[Saved entries]
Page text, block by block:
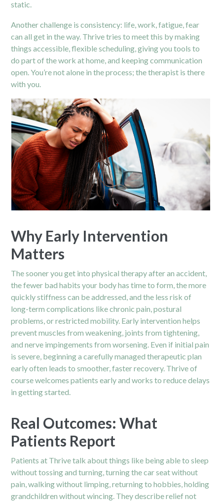
static.
Another challenge is consistency: life, work, fatigue, fear
can all get in the way. Thrive tries to meet this by making
things accessible, flexible scheduling, giving you tools to
do part of the work at home, and keeping communication
open. You’re not alone in the process; the therapist is there
with you.
Why Early Intervention
Matters
The sooner you get into physical therapy after an accident,
the fewer bad habits your body has time to form, the more
quickly stiffness can be addressed, and the less risk of
long-term complications like chronic pain, postural
problems, or restricted mobility. Early intervention helps
prevent muscles from weakening, joints from tightening,
and nerve impingements from worsening. Even if initial pain
is severe, beginning a carefully managed therapeutic plan
early often leads to smoother, faster recovery. Thrive of
course welcomes patients early and works to reduce delays
in getting started.
Real Outcomes: What
Patients Report
Patients at Thrive talk about things like being able to sleep
without tossing and turning, turning the car seat without
pain, walking without limping, returning to hobbies, holding
grandchildren without wincing. They describe relief not
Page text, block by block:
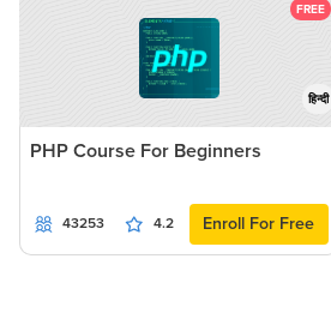
FREE
हिन्दी
PHP Course For Beginners
43253 4.2 Enroll For Free
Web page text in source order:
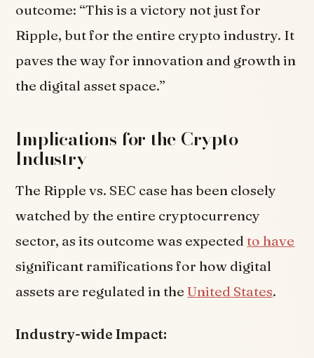
outcome: “This is a victory not just for
Ripple, but for the entire crypto industry. It
paves the way for innovation and growth in
the digital asset space.”
Implications for the Crypto
Industry
The Ripple vs. SEC case has been closely
watched by the entire cryptocurrency
sector, as its outcome was expectedto have
significant ramifications for how digital
assets are regulated in theUnited States.
Industry-wide Impact:
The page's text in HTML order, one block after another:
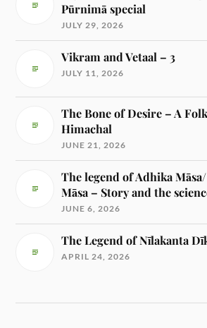
Pūrnimā special
JULY 29, 2026
Vikram and Vetaal – 3
JULY 11, 2026
The Bone of Desire – A
Himachal
JUNE 21, 2026
The legend of Adhika
Māsa – Story and the
JUNE 6, 2026
The Legend of Nīlakanta
APRIL 24, 2026
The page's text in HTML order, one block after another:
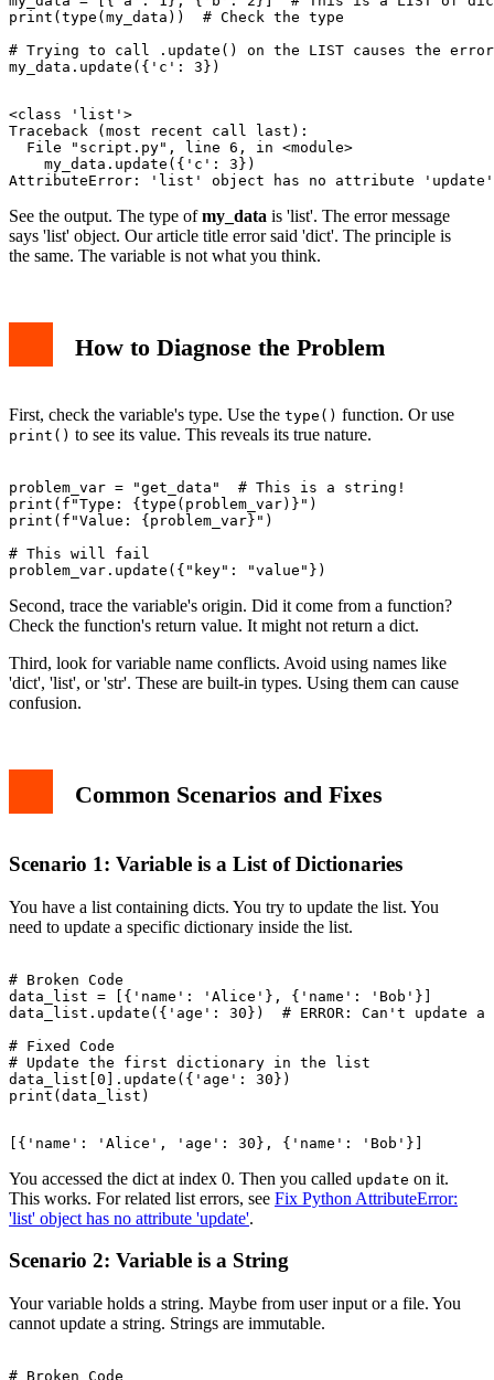
print(type(my_data))  # Check the type
# Trying to call .update() on the LIST causes the error
<class 'list'>
Traceback (most recent call last):
  File "script.py", line 6, in <module>
    my_data.update({'c': 3})
See the output. The type ofmy_data is 'list'. The error message
says 'list' object. Our article title error said 'dict'. The principle is
the same. The variable is not what you think.
How to Diagnose the Problem
First, check the variable's type. Use the type() function. Or use
print() to see its value. This reveals its true nature.
problem_var = "get_data"  # This is a string!
print(f"Type: {type(problem_var)}")
print(f"Value: {problem_var}")
# This will fail
Second, trace the variable's origin. Did it come from a function?
Check the function's return value. It might not return a dict.
Third, look for variable name conflicts. Avoid using names like
'dict', 'list', or 'str'. These are built-in types. Using them can cause
confusion.
Common Scenarios and Fixes
Scenario 1: Variable is a List of Dictionaries
You have a list containing dicts. You try to update the list. You
need to update a specific dictionary inside the list.
# Broken Code
data_list = [{'name': 'Alice'}, {'name': 'Bob'}]
data_list.update({'age': 30})  # ERROR: Can't update
# Fixed Code
# Update the first dictionary in the list
data_list[0].update({'age': 30})
You accessed the dict at index 0. Then you called update on it.
This works. For related list errors, see Fix Python AttributeError:
'list' object has no attribute 'update'.
Scenario 2: Variable is a String
Your variable holds a string. Maybe from user input or a file. You
cannot update a string. Strings are immutable.
# Broken Code
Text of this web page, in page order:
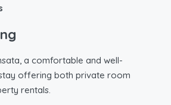
a comfortable and well-
offering both private room
rentals.
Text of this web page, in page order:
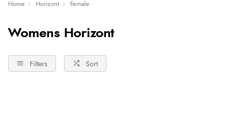
Home Horizont Female
Womens Horizont
Filters Sort

▶ YOUR ASSIGNMENT
Please give the records above again exactly as they stand, with no pictures.

▶ RESPONSE TO THIS EXERCISE
Page text, block by block:
static.
Another challenge is consistency: life, work, fatigue, fear
can all get in the way. Thrive tries to meet this by making
things accessible, flexible scheduling, giving you tools to
do part of the work at home, and keeping communication
open. You’re not alone in the process; the therapist is there
with you.
Why Early Intervention
Matters
The sooner you get into physical therapy after an accident,
the fewer bad habits your body has time to form, the more
quickly stiffness can be addressed, and the less risk of
long-term complications like chronic pain, postural
problems, or restricted mobility. Early intervention helps
prevent muscles from weakening, joints from tightening,
and nerve impingements from worsening. Even if initial pain
is severe, beginning a carefully managed therapeutic plan
early often leads to smoother, faster recovery. Thrive of
course welcomes patients early and works to reduce delays
in getting started.
Real Outcomes: What
Patients Report
Patients at Thrive talk about things like being able to sleep
without tossing and turning, turning the car seat without
pain, walking without limping, returning to hobbies, holding
grandchildren without wincing. They describe relief not
Page text, block by block:
FREE
हिन्दी
PHP Course For Beginners
43253 4.2 Enroll For Free
Web page text in source order:
outcome: “This is a victory not just for
Ripple, but for the entire crypto industry. It
paves the way for innovation and growth in
the digital asset space.”
Implications for the Crypto
Industry
The Ripple vs. SEC case has been closely
watched by the entire cryptocurrency
sector, as its outcome was expectedto have
significant ramifications for how digital
assets are regulated in theUnited States.
Industry-wide Impact:
The page's text in HTML order, one block after another:
Pūrnimā special
JULY 29, 2026
Vikram and Vetaal – 3
JULY 11, 2026
The Bone of Desire – A
Himachal
JUNE 21, 2026
The legend of Adhika
Māsa – Story and the
JUNE 6, 2026
The Legend of Nīlakanta
APRIL 24, 2026
The page's text in HTML order, one block after another:
print(type(my_data))  # Check the type
# Trying to call .update() on the LIST causes the error
<class 'list'>
Traceback (most recent call last):
  File "script.py", line 6, in <module>
    my_data.update({'c': 3})
See the output. The type ofmy_data is 'list'. The error message
says 'list' object. Our article title error said 'dict'. The principle is
the same. The variable is not what you think.
How to Diagnose the Problem
First, check the variable's type. Use the type() function. Or use
print() to see its value. This reveals its true nature.
problem_var = "get_data"  # This is a string!
print(f"Type: {type(problem_var)}")
print(f"Value: {problem_var}")
# This will fail
Second, trace the variable's origin. Did it come from a function?
Check the function's return value. It might not return a dict.
Third, look for variable name conflicts. Avoid using names like
'dict', 'list', or 'str'. These are built-in types. Using them can cause
confusion.
Common Scenarios and Fixes
Scenario 1: Variable is a List of Dictionaries
You have a list containing dicts. You try to update the list. You
need to update a specific dictionary inside the list.
# Broken Code
data_list = [{'name': 'Alice'}, {'name': 'Bob'}]
data_list.update({'age': 30})  # ERROR: Can't update
# Fixed Code
# Update the first dictionary in the list
data_list[0].update({'age': 30})
You accessed the dict at index 0. Then you called update on it.
This works. For related list errors, see Fix Python AttributeError:
'list' object has no attribute 'update'.
Scenario 2: Variable is a String
Your variable holds a string. Maybe from user input or a file. You
cannot update a string. Strings are immutable.
# Broken Code
Text of this web page, in page order:
a comfortable and well-
offering both private room
rentals.
Text of this web page, in page order:
Home Horizont Female
Womens Horizont
Filters Sort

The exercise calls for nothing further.